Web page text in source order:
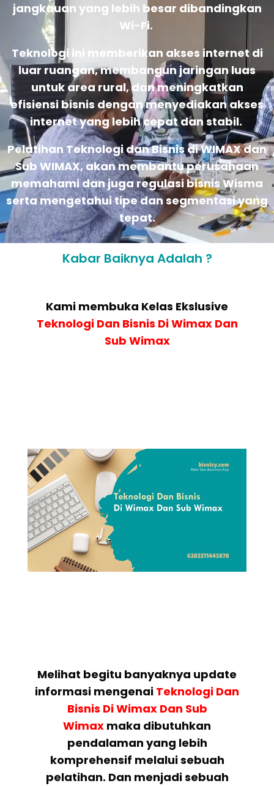
jangkauan yang lebih besar dibandingkan
Wi-Fi.
Teknologi ini memberikan akses internet di
luar ruangan, membangun jaringan luas
untuk area rural, dan meningkatkan
efisiensi bisnis dengan menyediakan akses
internet yang lebih cepat dan stabil.
Pelatihan Teknologi dan Bisnis di WIMAX dan
Sub WIMAX, akan membantu perusahaan
memahami dan juga regulasi bisnis Wisma
serta mengetahui tipe dan segmentasi yang
tepat.
Kabar Baiknya Adalah ?
Kami membuka Kelas Ekslusive
Teknologi Dan Bisnis Di Wimax Dan
Sub Wimax
Melihat begitu banyaknya update
informasi mengenai Teknologi Dan
Bisnis Di Wimax Dan Sub
Wimax maka dibutuhkan
pendalaman yang lebih
komprehensif melalui sebuah
pelatihan. Dan menjadi sebuah
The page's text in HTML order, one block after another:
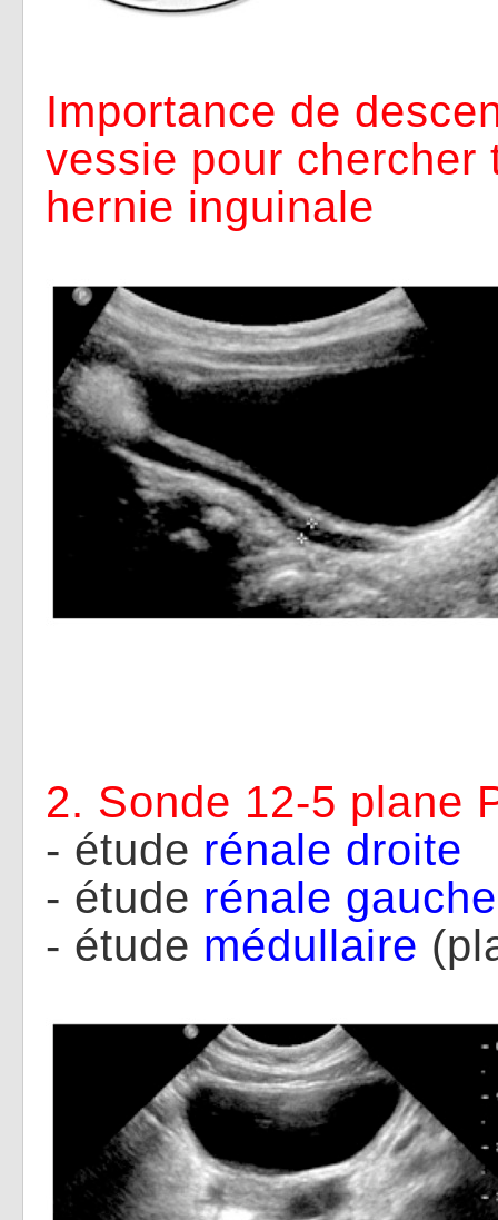
Importance de
vessie pour chercher
hernie inguinale
2. Sonde 12-5 plane
- étude rénale droite
- étude rénale gauche
- étude médullaire

Exercise directions:
Return the data word for word without its pictures.

Task output:
Web page text in source order:
jangkauan yang lebih besar dibandingkan
Wi-Fi.
Teknologi ini memberikan akses internet di
luar ruangan, membangun jaringan luas
untuk area rural, dan meningkatkan
efisiensi bisnis dengan menyediakan akses
internet yang lebih cepat dan stabil.
Pelatihan Teknologi dan Bisnis di WIMAX dan
Sub WIMAX, akan membantu perusahaan
memahami dan juga regulasi bisnis Wisma
serta mengetahui tipe dan segmentasi yang
tepat.
Kabar Baiknya Adalah ?
Kami membuka Kelas Ekslusive
Teknologi Dan Bisnis Di Wimax Dan
Sub Wimax
Melihat begitu banyaknya update
informasi mengenai Teknologi Dan
Bisnis Di Wimax Dan Sub
Wimax maka dibutuhkan
pendalaman yang lebih
komprehensif melalui sebuah
pelatihan. Dan menjadi sebuah
The page's text in HTML order, one block after another:
Importance de
vessie pour chercher
hernie inguinale
2. Sonde 12-5 plane
- étude rénale droite
- étude rénale gauche
- étude médullaire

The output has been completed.